Even worse, sometimes one does not even need to compress the content. Simply specifying some Content-Encoding the firewall does not understand make some firewalls stop scanning at all in the assumption that they would not be able to decompress the content anyway. Thus this works against several products:
HTTP/1.0 200 ok Content-Encoding: foobar ... plain uncompressed malware ...
Reports I've received from the HTTP Evader tool suggest that several different products are affected, among them products which claim to have "Advanced Threat Protection" capabilities. As far as I could attribute the evasion reports to specific products I've contacted the vendors over this and other evasion problems but will not release specific product names for now.
But what I can say is that Sophos UTM which claims to be "The Ultimate Security Package" featuring "Advanced Threat Protection" and which is included in the Gartner Top 10 List of Next Generation Firewalls was affected by this and other problems until I've reported it to them, see Bypassing Malware Scanning in Sophos UTM Web Protection.
A HTTP response consists of a the header and the body. The information which compression is used is contained in the header, while the body contains the compressed content. A typical implementation of firewalls is to just send the body to the antivirus for analysis, same as one would send a file to the antivirus. Because gzip contains an easy to recognize header the antivirus can successfully detect the compression scheme and unpack it for analysis.
Deflate does not have such a typical header but instead the compressed content looks mostly random. Thus the antivirus cannot detect that the content is compressed by itself. Instead the antivirus would need to be informed about this or it would be necessary to decompress the content before sending it to the antivirus.
I can just guess that the authors of the firewall are either simply not aware that there are two deflate schemes or that they think it is only worth to implement the one supported by all browsers. Because no sane web developer would use a compression which is not available in all browsers. Unfortunatly attackers don't follow this idea and might be happily use an attack which does work with most but not all browsers.
That's actually what some products do. They strip any compression schemes which they don't support from the Accept-Encoding header in the browsers request in the hope that the standard conforming server will then not use this compression scheme. But hope is not enough because the attacker can either run it's own server or provide compressed content by simply using some PHP as shown in Hiding Malware in Plain Sight From Online Scanners.
Thus a sane firewall should not just hope and trust the server but actually check that the compression was not used. But, all of these firewalls seem to assume that a bad bad hacker would still adhere to noble standards and don't verify that no compression was used. This is actually the same error ZScaler URL checker and Comodo Web Inspector do, since they blindly trust the server to not deliver compressed content just because they don't show compression support in the request, see Hiding Malware in Plain Sight From Online Scanners.

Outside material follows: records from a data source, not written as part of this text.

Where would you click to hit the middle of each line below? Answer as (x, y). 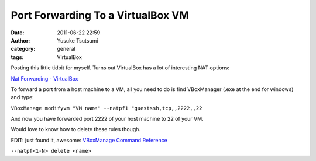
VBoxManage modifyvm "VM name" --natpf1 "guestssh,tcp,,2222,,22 (107, 108)
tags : (17, 57)
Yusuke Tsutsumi (78, 40)
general (66, 49)
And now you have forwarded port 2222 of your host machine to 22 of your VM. (107, 119)
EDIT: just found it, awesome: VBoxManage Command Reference (89, 140)
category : (23, 49)
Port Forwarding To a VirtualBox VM (100, 15)
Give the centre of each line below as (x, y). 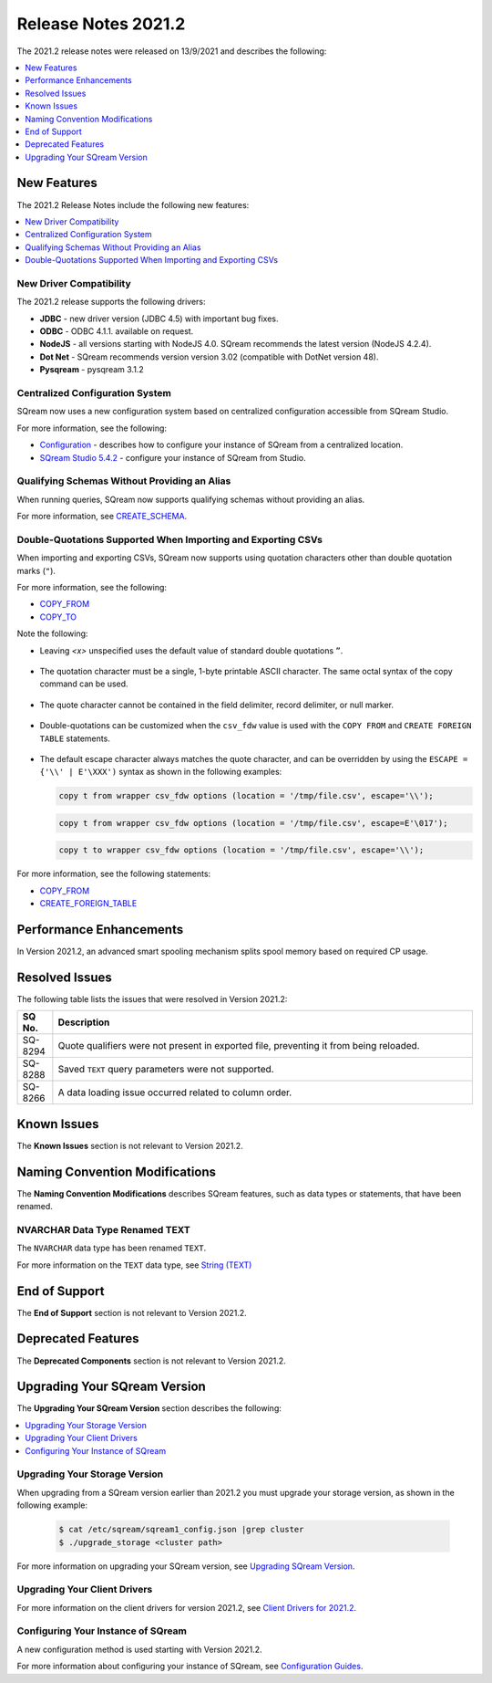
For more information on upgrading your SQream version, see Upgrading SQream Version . (186, 1566)
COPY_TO (58, 617)
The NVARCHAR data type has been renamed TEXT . (112, 1248)
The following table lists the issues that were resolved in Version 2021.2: (152, 999)
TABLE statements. (75, 738)
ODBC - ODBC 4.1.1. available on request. (117, 331)
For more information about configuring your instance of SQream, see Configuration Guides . (190, 1667)
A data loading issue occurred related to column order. (175, 1092)
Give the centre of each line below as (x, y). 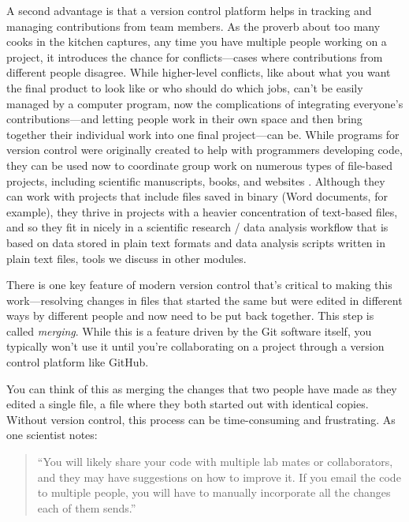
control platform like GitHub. (78, 362)
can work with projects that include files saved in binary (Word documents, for (197, 196)
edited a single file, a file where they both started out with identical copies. (188, 404)
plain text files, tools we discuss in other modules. (126, 258)
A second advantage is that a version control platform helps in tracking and (189, 10)
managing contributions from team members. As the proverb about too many (193, 26)
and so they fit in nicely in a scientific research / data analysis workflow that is (197, 227)
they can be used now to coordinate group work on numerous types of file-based (200, 165)
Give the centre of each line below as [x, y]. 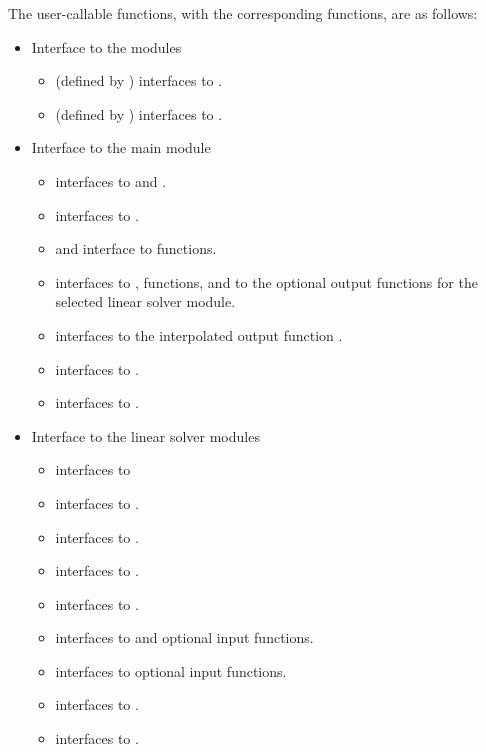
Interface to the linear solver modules [145, 435]
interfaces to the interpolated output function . [199, 334]
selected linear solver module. [145, 301]
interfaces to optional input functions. [171, 670]
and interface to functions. [136, 248]
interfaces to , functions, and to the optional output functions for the [266, 281]
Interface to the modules [106, 46]
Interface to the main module [121, 147]
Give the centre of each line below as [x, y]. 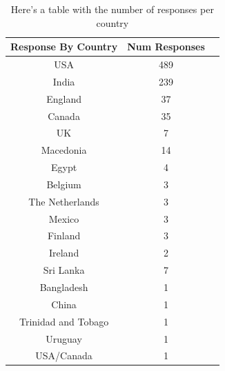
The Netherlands [64, 201]
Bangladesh [64, 287]
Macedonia [64, 150]
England [64, 98]
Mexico [64, 218]
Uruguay [64, 338]
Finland [64, 235]
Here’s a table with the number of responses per [112, 9]
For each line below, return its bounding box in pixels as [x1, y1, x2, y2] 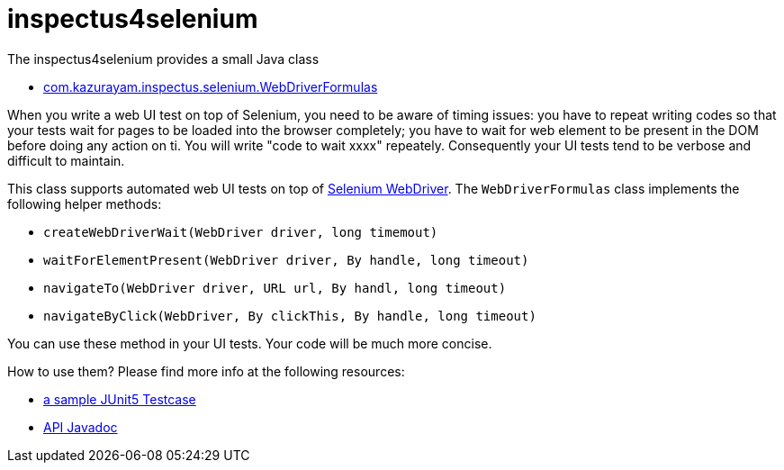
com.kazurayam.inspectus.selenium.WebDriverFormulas [43, 78, 378, 95]
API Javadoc [43, 419, 118, 435]
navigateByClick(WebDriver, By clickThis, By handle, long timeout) [43, 308, 536, 323]
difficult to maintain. [7, 152, 125, 168]
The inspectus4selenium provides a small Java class [7, 50, 320, 67]
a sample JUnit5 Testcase [43, 391, 196, 407]
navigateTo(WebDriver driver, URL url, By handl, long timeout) [43, 280, 507, 295]
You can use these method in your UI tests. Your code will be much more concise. [7, 335, 492, 351]
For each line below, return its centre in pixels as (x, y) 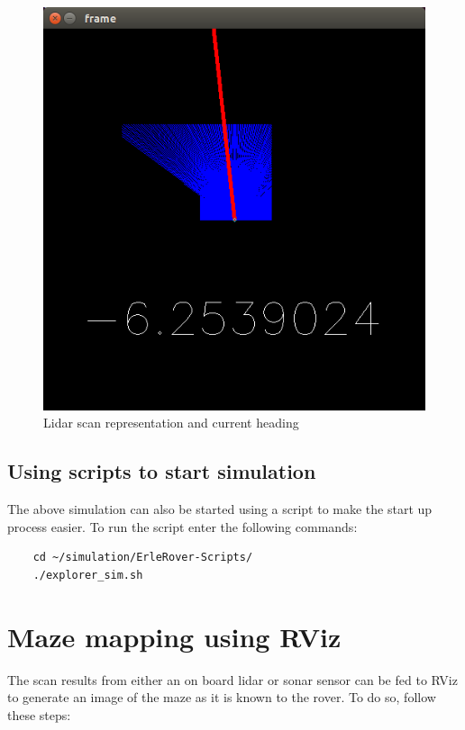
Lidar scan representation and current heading (171, 423)
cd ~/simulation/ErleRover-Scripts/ (143, 558)
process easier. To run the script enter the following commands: (182, 526)
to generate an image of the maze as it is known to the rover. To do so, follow (222, 697)
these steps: (39, 714)
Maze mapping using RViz (174, 636)
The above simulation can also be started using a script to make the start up (220, 509)
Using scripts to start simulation (162, 471)
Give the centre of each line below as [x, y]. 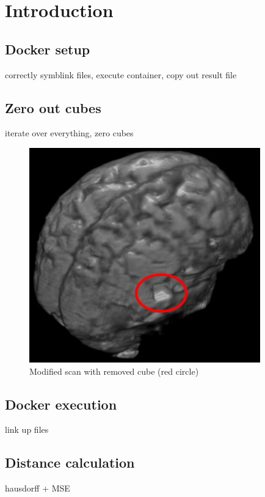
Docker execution [61, 404]
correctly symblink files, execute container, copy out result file [121, 74]
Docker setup [48, 49]
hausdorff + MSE [38, 488]
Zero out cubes [53, 107]
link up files [27, 429]
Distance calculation [70, 462]
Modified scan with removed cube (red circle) [114, 371]
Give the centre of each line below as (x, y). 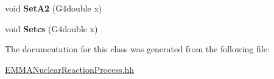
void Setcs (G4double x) (51, 28)
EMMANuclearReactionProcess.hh (70, 69)
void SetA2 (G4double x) (54, 8)
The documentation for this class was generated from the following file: (137, 49)
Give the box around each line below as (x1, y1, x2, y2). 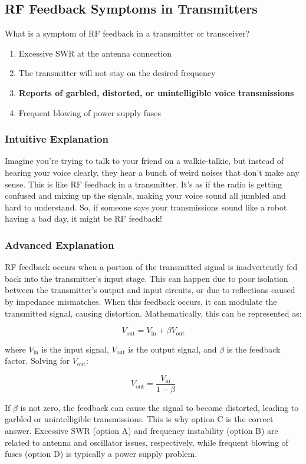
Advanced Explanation (5, 237, 114, 252)
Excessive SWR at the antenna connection (18, 47, 172, 59)
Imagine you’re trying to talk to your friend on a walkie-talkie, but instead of (5, 154, 284, 167)
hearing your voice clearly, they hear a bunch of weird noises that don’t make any (5, 166, 300, 178)
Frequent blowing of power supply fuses (18, 106, 162, 119)
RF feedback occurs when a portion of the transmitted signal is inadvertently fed (5, 261, 298, 273)
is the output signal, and (128, 343, 217, 355)
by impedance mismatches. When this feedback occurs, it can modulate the (5, 295, 277, 307)
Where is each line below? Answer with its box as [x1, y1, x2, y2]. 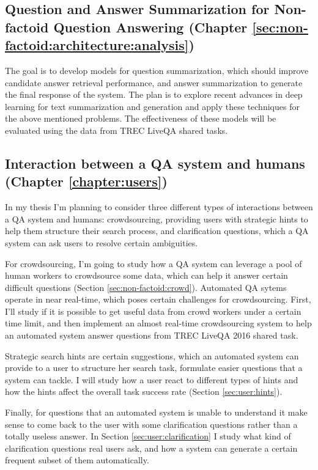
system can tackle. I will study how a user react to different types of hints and [5, 373, 298, 386]
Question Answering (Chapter [53, 17, 248, 36]
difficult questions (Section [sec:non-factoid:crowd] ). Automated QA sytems [5, 281, 287, 293]
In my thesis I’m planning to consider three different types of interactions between [5, 200, 313, 213]
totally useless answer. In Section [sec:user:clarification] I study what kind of [5, 430, 291, 442]
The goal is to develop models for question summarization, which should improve [5, 64, 309, 76]
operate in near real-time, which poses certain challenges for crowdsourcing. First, [5, 293, 311, 306]
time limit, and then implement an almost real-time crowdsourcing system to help [5, 317, 312, 329]
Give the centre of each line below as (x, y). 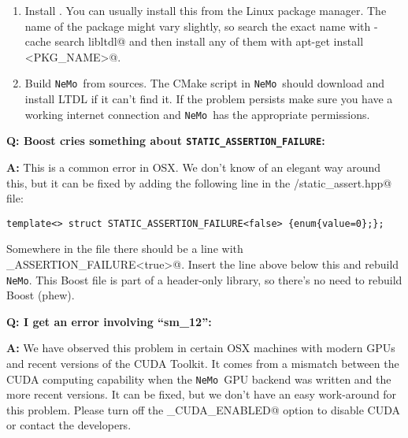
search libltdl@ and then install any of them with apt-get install (209, 41)
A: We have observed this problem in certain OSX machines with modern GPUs (201, 348)
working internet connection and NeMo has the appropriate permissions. (197, 114)
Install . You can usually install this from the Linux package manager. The (206, 10)
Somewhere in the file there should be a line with (125, 249)
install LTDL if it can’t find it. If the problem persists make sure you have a (209, 99)
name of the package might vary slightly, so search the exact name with (198, 26)
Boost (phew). (41, 295)
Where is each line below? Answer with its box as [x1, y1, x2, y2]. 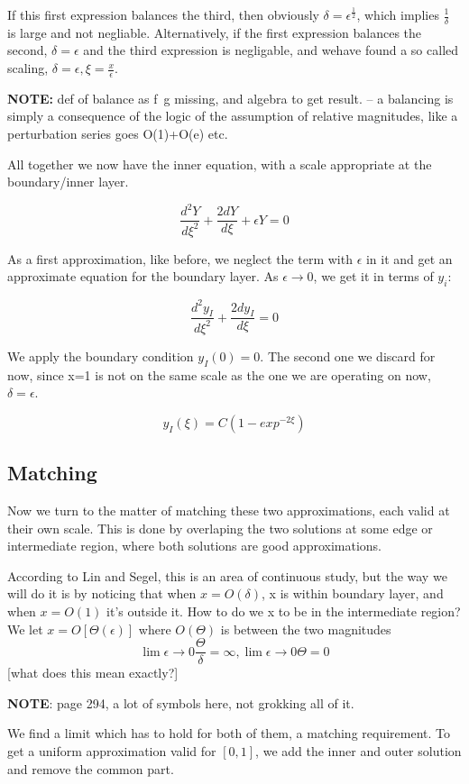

While gzip is by far the most used compression method tests with the Alexa top 10.000 servers shows there are actually servers out there which use the deflate method for innocent data. Thus simply concluding that the site is malicious because it uses deflate will not be possible.
Since it should be obvious that you could not trust the marketing of the vendor you should better check yourself if these Advanced Threat Protection claims are just bragging. If you are behind some firewall claiming to detect malware then all you need is a browser and then follow the instructions to test against the HTTP Evader tool.